>>>>>
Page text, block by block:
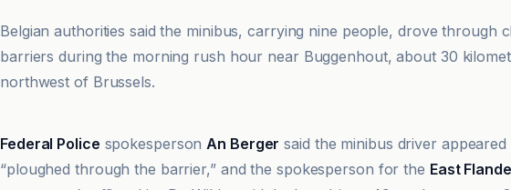
Belgian authorities said the minibus, carrying nine people, drove through
barriers during the morning rush hour near Buggenhout, about 30
northwest of Brussels.
Federal Police spokespersonAn Berger said the minibus driver appeared
“ploughed through the barrier,” and the spokesperson for the East
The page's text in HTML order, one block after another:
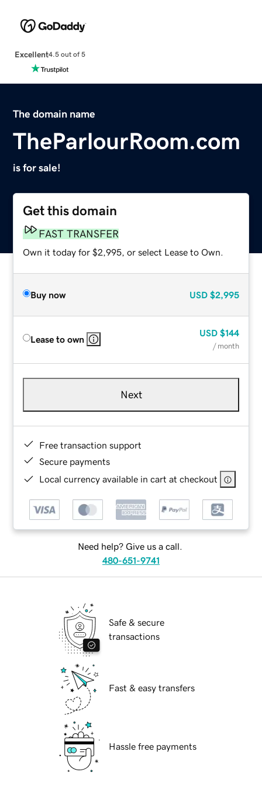
Excellent4.5 out of 5
The domain name
TheParlourRoom.com
is for sale!
Get this domain
FAST TRANSFER
Own it today for $2,995, or select Lease to Own.
Buy now USD $2,995
Lease to own
USD $144
/ month
Next
Free transaction support
Secure payments
Local currency available in cart at checkout
Need help? Give us a call.
480-651-9741
Safe & secure
transactions
Fast & easy transfers
Hassle free payments
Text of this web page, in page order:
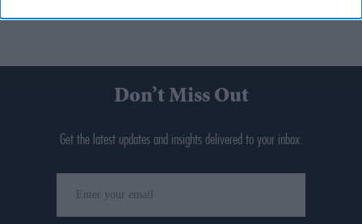
Don’t Miss Out
Get the latest updates and insights delivered to your inbox.
your
email
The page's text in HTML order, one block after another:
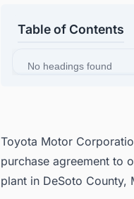
Table of Contents
No headings found
Toyota Motor
purchase agreement to
plant in DeSoto County,
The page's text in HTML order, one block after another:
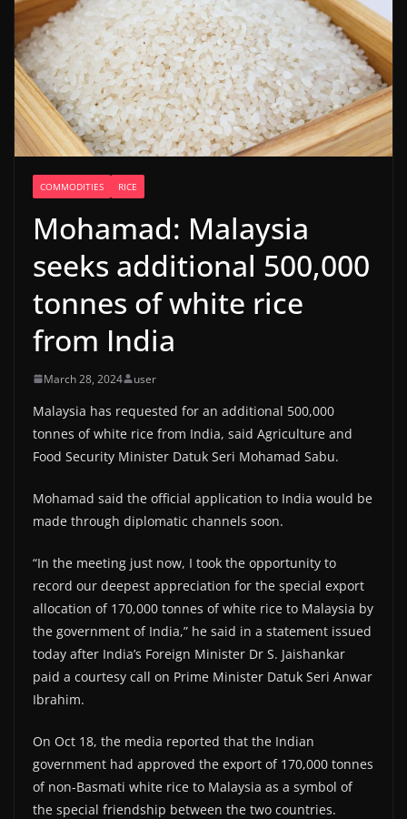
<<<<<
Task goal
The material should be duplicated word for word, with no images included.

Answer box
Page text, block by block:
Belgian authorities said the minibus, carrying nine people, drove through
barriers during the morning rush hour near Buggenhout, about 30
northwest of Brussels.
Federal Police spokespersonAn Berger said the minibus driver appeared
“ploughed through the barrier,” and the spokesperson for the East
The page's text in HTML order, one block after another:
Excellent4.5 out of 5
The domain name
TheParlourRoom.com
is for sale!
Get this domain
FAST TRANSFER
Own it today for $2,995, or select Lease to Own.
Buy now USD $2,995
Lease to own
USD $144
/ month
Next
Free transaction support
Secure payments
Local currency available in cart at checkout
Need help? Give us a call.
480-651-9741
Safe & secure
transactions
Fast & easy transfers
Hassle free payments
Text of this web page, in page order:
Don’t Miss Out
Get the latest updates and insights delivered to your inbox.
your
email
The page's text in HTML order, one block after another:
Table of Contents
No headings found
Toyota Motor
purchase agreement to
plant in DeSoto County,
The page's text in HTML order, one block after another:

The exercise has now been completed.